La Plate-forme sociale, qui représente les utilisateurs de services sociaux et les prestataires de services sociaux à but non lucratif, a félicité le Parlement pour sa décision d'exclure les services sociaux du champ d'application de la directive, alors que la proposition originale de la Commission n'était absolument pas parvenue à tenir compte de la nature spécifique des services sociaux et de leurs utilisateurs." Claire Roumet, présidente du groupe de travail sur les services sociaux de la Plate-forme sociale, a déclaré : "Les services sociaux comme le logement social, les maisons de repos pour personnes âgées, ou les services aux personnes handicapées ne peuvent pas être traités de la même façon que des services purement commerciaux.

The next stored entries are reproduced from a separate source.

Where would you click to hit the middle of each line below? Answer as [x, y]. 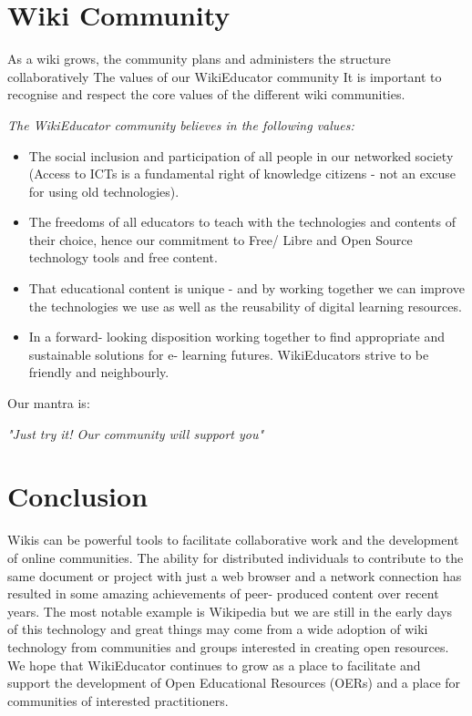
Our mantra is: [49, 403]
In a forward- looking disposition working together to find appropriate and [237, 337]
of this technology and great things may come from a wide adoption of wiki [218, 629]
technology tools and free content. [123, 257]
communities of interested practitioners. [118, 700]
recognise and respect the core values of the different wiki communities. [206, 94]
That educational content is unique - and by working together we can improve [246, 288]
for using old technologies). [104, 191]
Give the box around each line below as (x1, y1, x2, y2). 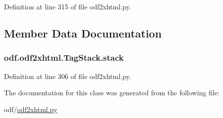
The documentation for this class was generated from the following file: (4, 87, 220, 98)
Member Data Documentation (4, 25, 162, 40)
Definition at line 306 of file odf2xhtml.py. (4, 71, 131, 81)
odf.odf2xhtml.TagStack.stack (4, 51, 124, 64)
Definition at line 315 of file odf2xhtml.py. (4, 1, 131, 11)
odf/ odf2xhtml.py (4, 104, 57, 114)
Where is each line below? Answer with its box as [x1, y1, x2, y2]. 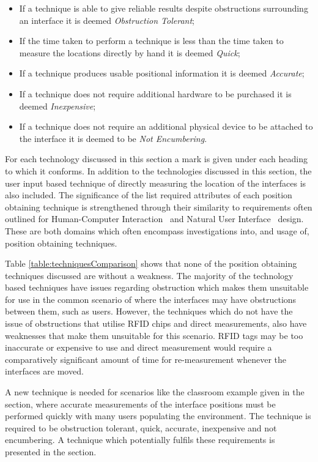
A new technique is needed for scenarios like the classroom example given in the [5, 386, 305, 398]
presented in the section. [5, 445, 97, 458]
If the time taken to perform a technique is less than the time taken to [19, 34, 284, 47]
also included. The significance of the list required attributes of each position [5, 188, 292, 201]
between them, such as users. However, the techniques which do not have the [5, 305, 293, 318]
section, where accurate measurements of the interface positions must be [5, 397, 276, 410]
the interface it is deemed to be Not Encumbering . [19, 132, 207, 144]
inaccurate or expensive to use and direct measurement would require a [5, 341, 272, 354]
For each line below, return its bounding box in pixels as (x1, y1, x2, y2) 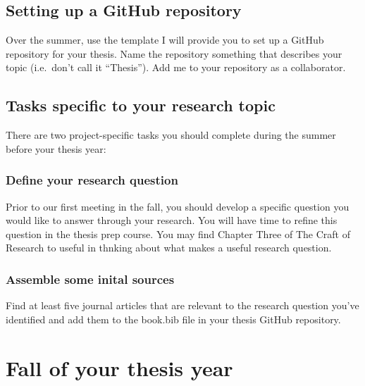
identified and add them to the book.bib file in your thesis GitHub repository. (6, 311, 341, 326)
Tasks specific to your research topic (6, 94, 276, 116)
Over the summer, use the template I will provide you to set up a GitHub (6, 32, 324, 47)
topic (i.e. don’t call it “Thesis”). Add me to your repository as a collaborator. (6, 60, 346, 75)
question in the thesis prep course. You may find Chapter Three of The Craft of (6, 226, 350, 241)
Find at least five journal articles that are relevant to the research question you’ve (6, 298, 359, 313)
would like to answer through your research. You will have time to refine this (6, 213, 338, 228)
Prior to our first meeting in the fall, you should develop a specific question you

Les députés européens ont compris que la directive Services diminuerait la capacité des services sociaux à offrir des services de haute qualité à leurs utilisateurs. [...] La Commission doit également publier dès que possible sa Communication prévue sur les services sociaux et de santé d'intérêt général - rien ne peut excuser de nouveaux retards."

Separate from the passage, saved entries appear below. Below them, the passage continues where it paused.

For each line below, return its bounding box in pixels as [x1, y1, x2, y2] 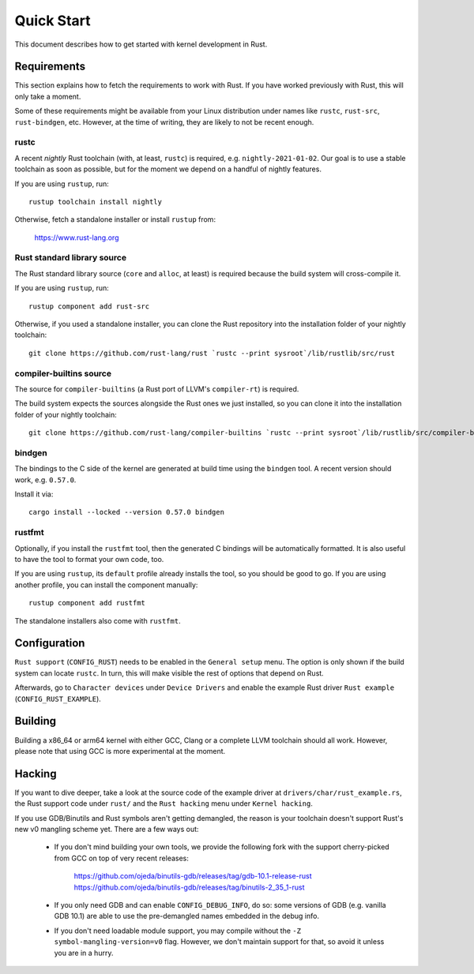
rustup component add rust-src [28, 302, 150, 311]
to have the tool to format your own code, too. [14, 554, 164, 564]
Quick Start [14, 12, 91, 29]
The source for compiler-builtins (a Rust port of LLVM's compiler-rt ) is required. [14, 384, 299, 394]
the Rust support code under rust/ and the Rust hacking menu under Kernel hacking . [14, 799, 314, 808]
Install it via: [14, 489, 54, 499]
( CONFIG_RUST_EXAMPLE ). [14, 694, 102, 703]
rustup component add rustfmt [28, 598, 146, 608]
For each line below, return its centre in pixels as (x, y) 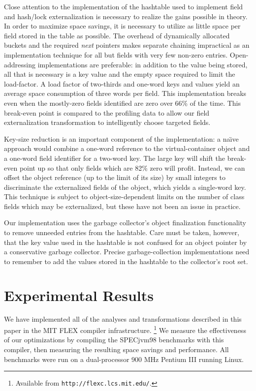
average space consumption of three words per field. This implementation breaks (125, 93)
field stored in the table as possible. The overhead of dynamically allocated (117, 35)
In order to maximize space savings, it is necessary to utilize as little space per (122, 26)
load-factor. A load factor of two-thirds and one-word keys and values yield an (122, 83)
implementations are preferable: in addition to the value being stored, (143, 64)
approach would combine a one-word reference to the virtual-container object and (127, 148)
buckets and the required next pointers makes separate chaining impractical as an (127, 45)
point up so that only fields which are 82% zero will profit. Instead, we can (132, 167)
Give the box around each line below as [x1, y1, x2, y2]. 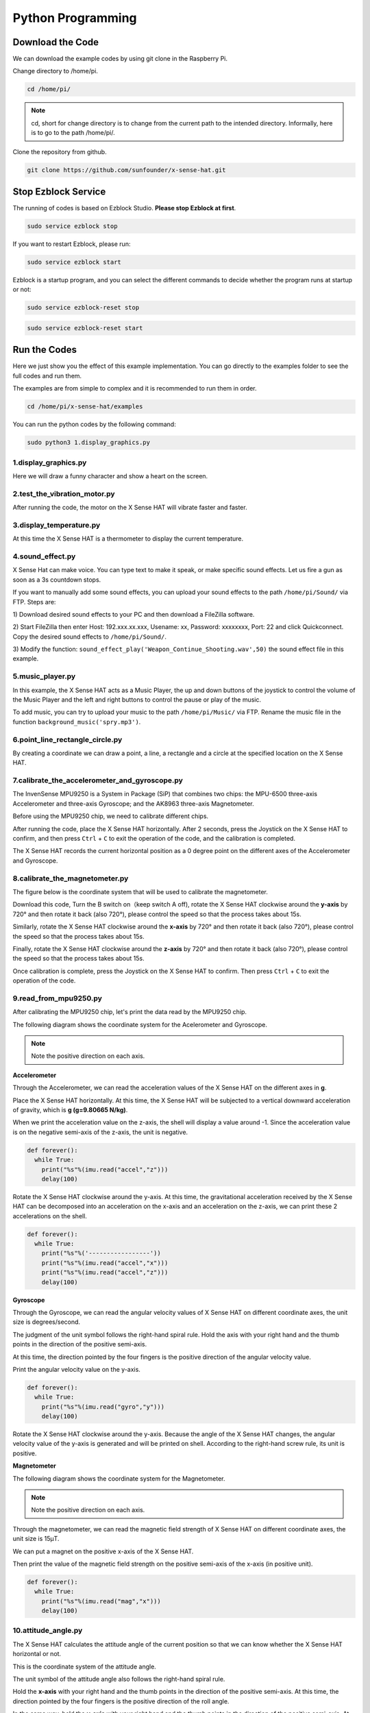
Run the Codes [12, 344, 77, 356]
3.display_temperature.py [12, 520, 101, 530]
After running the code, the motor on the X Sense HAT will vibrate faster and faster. [12, 504, 247, 512]
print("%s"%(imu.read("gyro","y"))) [41, 1403, 164, 1411]
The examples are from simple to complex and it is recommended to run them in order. [12, 384, 257, 393]
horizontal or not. [12, 1650, 62, 1658]
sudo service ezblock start [27, 258, 121, 267]
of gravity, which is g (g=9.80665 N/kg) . [12, 1105, 128, 1113]
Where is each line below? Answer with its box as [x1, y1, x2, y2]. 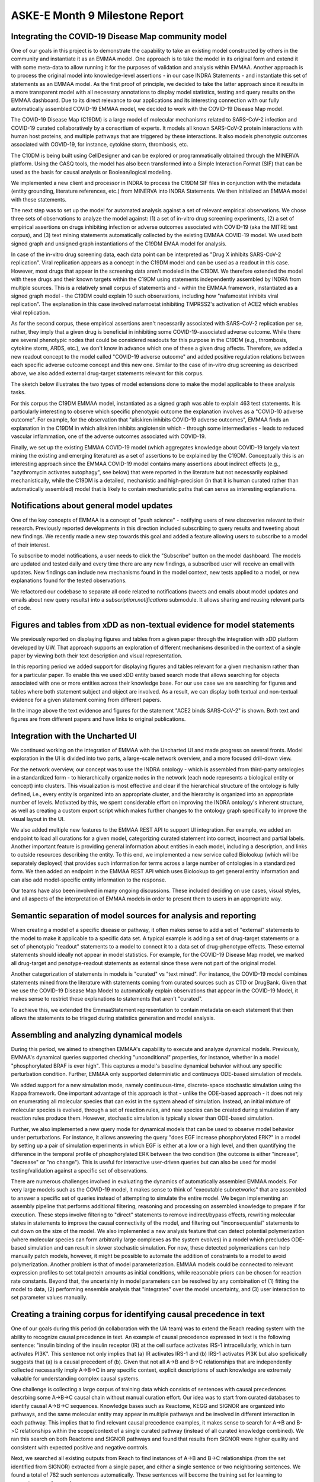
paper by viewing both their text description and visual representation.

Eurociett, l'association représentant les intérêts des agences de travail intérimaire en Europe, a critiqué la décision du Parlement d'exclure le travail intérimaire du champ d'application de la directive. "Cette décision représente une occasion manquée de reconnaître la contribution des agences de travail intérimaire à un marché européen du travail efficace et attrayant," a déclaré la présidente d'Eurociett, Annemarie Muntz. "L'année où la mobilité des travailleurs à travers l'Europe doit être renforcée et quatre ans avant l'achèvement de la stratégie de Lisbonne, le Parlement européen refuse de donner au secteur du travail intérimaire les outils pour supprimer les restrictions inutiles et non justifiées. En faisant cela, les députés européens ont refusé de donner la possibilité aux agences de travail intérimaire de contribuer à la création de millions de nouveaux emplois, et ce pour des raisons de protectionnisme national et de fausses perceptions de la réalité du secteur bien réglementé du travail intérimaire."